Waltraud Meier as Isolde is almost in the same league, though flawed in a few spots with pinched top notes. But many passages are heartrendingly beautiful. Her Liebestod is a triumph.
That being said, you have to hear Flagstad or Traubel and Lauritz Melchior at least once to know the tradition, and they're wonderful. The dark voice of Melchior is the standard by which other heldentenors are measured still, but it's only transmitted in Thirties or Forties recorded sound. Windgassen and Nilsson are a classic pair on nearly the same plane, with better sonics. The tenors of Domingo and Jerusalem are fairly bright-sounding in comparison - not worse, or inappropriate, just different. Placido is my favorite tenor in general; he is stellar in almost any repertory, and amazingly good in this most German of operas, but in spots a little too Latin in his phrasing, if you know German and German opera. Jon Vickers' voice is more similar to Melchior's than are most other heldentenors', and you can't go wrong with the Vickers-Dernesch version of Tristan. Vickers is a wonderful interpreter, though his pipes are not so golden as those of Jerusalem, who like Domingo can start the tears pouring both with the beauty of his voice and his sensitive phrasing.

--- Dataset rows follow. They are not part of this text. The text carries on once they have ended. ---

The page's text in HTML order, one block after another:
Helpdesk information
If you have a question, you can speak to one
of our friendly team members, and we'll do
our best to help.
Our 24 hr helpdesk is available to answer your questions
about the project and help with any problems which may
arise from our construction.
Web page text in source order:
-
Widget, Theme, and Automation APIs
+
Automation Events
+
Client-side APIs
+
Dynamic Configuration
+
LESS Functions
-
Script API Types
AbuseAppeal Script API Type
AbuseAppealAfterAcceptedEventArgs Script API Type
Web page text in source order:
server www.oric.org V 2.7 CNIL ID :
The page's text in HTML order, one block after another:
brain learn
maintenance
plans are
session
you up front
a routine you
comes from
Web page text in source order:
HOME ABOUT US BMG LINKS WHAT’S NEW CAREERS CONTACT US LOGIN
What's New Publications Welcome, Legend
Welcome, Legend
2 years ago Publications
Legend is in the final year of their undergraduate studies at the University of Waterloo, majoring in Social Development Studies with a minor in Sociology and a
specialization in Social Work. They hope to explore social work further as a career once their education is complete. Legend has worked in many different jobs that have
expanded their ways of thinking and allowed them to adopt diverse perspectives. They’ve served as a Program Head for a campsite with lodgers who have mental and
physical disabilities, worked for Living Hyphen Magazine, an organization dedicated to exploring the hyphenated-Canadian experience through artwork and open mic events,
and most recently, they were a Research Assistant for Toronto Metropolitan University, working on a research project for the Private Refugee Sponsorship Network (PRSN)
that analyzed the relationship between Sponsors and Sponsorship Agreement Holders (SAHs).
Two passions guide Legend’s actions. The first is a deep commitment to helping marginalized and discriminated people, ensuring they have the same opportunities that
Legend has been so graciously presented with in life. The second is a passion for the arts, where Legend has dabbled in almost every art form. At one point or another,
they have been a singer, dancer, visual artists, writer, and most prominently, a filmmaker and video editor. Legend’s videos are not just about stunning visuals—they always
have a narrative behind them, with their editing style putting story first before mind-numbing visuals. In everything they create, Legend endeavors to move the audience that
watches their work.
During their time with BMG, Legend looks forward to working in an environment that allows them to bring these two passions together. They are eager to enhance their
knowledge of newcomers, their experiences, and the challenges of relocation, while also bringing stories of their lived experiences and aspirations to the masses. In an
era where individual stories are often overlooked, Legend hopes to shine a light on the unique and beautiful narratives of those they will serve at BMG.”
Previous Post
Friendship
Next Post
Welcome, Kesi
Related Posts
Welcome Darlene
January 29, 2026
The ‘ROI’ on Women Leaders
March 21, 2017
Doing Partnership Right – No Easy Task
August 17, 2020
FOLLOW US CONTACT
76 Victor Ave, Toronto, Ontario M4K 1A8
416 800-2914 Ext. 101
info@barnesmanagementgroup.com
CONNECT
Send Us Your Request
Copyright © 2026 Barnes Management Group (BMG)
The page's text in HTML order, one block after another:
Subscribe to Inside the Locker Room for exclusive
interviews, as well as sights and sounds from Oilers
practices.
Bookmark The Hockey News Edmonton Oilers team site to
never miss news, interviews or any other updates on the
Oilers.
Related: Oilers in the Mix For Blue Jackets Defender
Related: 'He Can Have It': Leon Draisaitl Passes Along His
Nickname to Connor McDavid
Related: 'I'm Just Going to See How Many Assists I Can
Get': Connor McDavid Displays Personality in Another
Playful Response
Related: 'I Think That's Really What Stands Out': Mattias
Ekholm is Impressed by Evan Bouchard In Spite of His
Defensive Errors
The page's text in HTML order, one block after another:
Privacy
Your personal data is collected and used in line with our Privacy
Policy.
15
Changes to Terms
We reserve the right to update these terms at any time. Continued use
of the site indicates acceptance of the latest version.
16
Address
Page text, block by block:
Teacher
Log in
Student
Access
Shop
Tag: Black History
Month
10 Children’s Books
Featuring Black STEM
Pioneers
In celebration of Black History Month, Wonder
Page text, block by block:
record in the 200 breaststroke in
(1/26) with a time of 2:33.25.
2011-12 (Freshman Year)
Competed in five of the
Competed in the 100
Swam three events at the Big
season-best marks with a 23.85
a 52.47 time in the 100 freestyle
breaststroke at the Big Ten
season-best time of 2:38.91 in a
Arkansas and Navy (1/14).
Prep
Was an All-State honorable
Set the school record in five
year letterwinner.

If I had to choose only one Tristan to take to a desert isle, it would probably come down to Vickers and Jerusalem. I think I'd take one openly and conceal the other in my baggage."
A Fresh New Tristan And Isolde
Reader | 04/10/2005
(5 out of 5 stars)
"While much hype circulated the Ben Heppner/Jane Eaglen performance, this recording is a sublime piece of musicianship and operatic virtuosity, not as much a show off piece but a heart-felt, spiritual work that honors Wagner's masterpiece. Waltraud Meier, who is a mezzo-soprano, tackles a role that is an Olympic feat for dramatic sopranos and she masters it. The mezzo di voce is used effectively when warranted and she proves that her upper registers reach the spiritual heights that Isolde's goddess-like character embodies. In Siegfried Jerusalem's performance we find no flaw, he captures the heroic essence of Tristan, as well as his religiosity. He is the only modern heldentenor (also a bass) who most effectively represents the semblance of the old days, the days when such singers as Wolfgang Windgassen and John Vickers were taking on the powerful role of Tristan. While I long for my favorite tenor Placido Domingo to sing the role, I am quite amazed by the talents of Siegfried Jerusalem, who has a noble quality that is God-like.

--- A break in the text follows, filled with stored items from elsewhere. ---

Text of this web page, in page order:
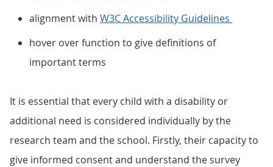
alignment with W3C Accessibility Guidelines
hover over function to give definitions of
important terms
It is essential that every child with a disability or
additional need is considered individually by the
research team and the school. Firstly, their capacity to
give informed consent and understand the survey
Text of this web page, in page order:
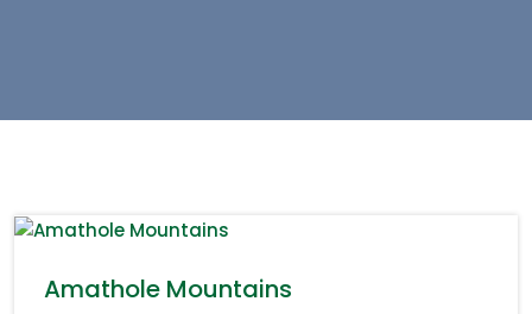
Amathole Mountains
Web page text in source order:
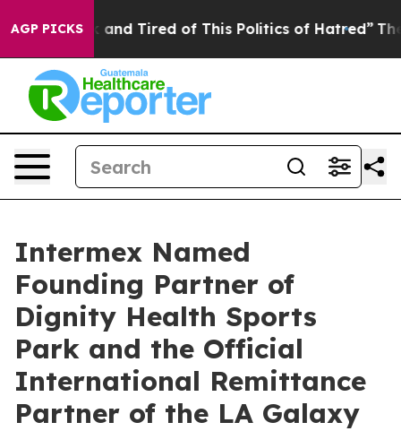
AGP PICKS
Sick and Tired of This Politics of Hatred” The Story
Intermex Named
Founding Partner of
Dignity Health Sports
Park and the Official
International Remittance
Partner of the LA Galaxy
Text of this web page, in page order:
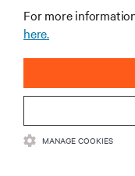
CORPORATE
CONNECT WITH US
For more
here.
MANAGE COOKIES
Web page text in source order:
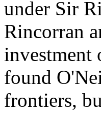
under Sir
Rincorran
investment
found
frontiers,
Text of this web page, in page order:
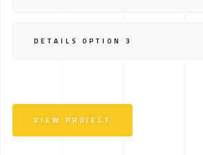
DETAILS OPTION 3
VIEW PROJECT
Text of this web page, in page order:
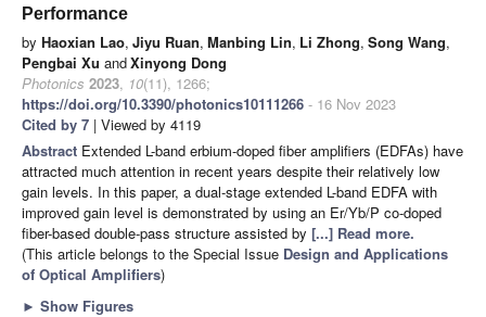
Performance
by Haoxian Lao, Jiyu Ruan, Manbing Lin, Li Zhong, Song Wang,
Pengbai Xu andXinyong Dong
Photonics 2023, 10(11), 1266;
https://doi.org/10.3390/photonics10111266 - 16 Nov 2023
Cited by 7 | Viewed by 4119
Abstract Extended L-band erbium-doped fiber amplifiers (EDFAs) have
attracted much attention in recent years despite their relatively low
gain levels. In this paper, a dual-stage extended L-band EDFA with
improved gain level is demonstrated by using an Er/Yb/P co-doped
fiber-based double-pass structure assisted by [...] Read more.
(This article belongs to the Special Issue Design and Applications
of Optical Amplifiers)
► Show Figures
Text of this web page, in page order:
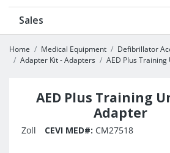
Sales
Home Medical Equipment
Defibrillator
Adapter Kit - Adapters
AED Plus
AED Plus Training
Adapter
Zoll CEVI MED#: CM27518
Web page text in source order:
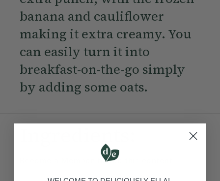
banana and cauliflower
making it extra creamy. You
can easily turn it into
breakfast-on-the-go simply
by adding some oats.
to see this content
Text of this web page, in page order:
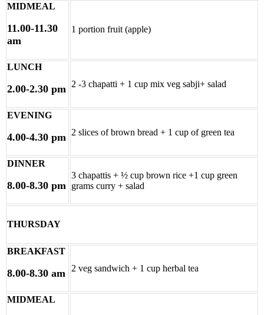
MIDMEAL
11.00-11.30
am
1 portion fruit (apple)
LUNCH
2.00-2.30 pm 2 -3 chapatti + 1 cup mix veg sabji+ salad
EVENING
4.00-4.30 pm 2 slices of brown bread + 1 cup of green tea
DINNER
8.00-8.30 pm
3 chapattis + ½ cup brown rice +1 cup green
grams curry + salad
THURSDAY
BREAKFAST
8.00-8.30 am 2 veg sandwich + 1 cup herbal tea
MIDMEAL
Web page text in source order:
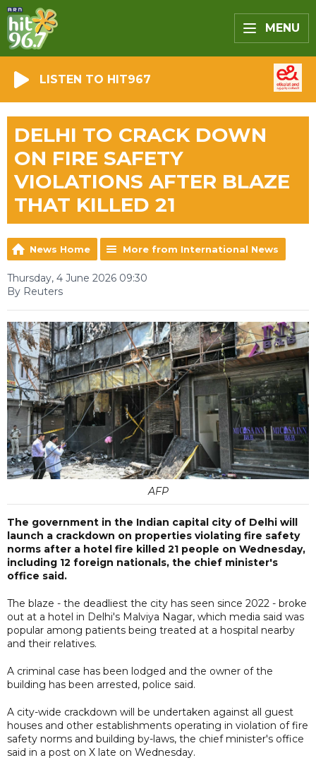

Waltraud Meier holds her own and ranks among the great Isoldes, which is a small number- Birgit Nilsson, Jane Eaglen, Christa Ludwig. Meier is closer to the style of Ludwig in that they were both mezzo sopranos who dared take on the high role of Isolde. Birgit Nilsson will always take the crown, but she reigned in the 60's and 70's, while today Isolde is a signature role for a soprano just waiting to take it. Well, Meier has taken it. The recording, conducted by Daniel Barenboim, himself no stranger to German opera. He has the best intentions- he is showing us through musical subtlety and dynamics how this is without a doubt the greatest of Wagner's operas. It does not have the pomp and grandeur of Meistersanger or most notably in his Ring cycle, but in its score is found Wagner's most heart-felt feelings- the sacrifice of lovers for the greater good. Tristan and Isolde are metaphyiscal, transcendent lovers, not limited only to Germanic divinities but universal symbols for love, like Raddha and Krishna in Hindi lore or in Western culture Romeo and Juliet. This is a great opera and most lovingly interpreted thanks to the forces of Barenboim, a genius of a conductor and the two powerful singers Meier and Jerusalem."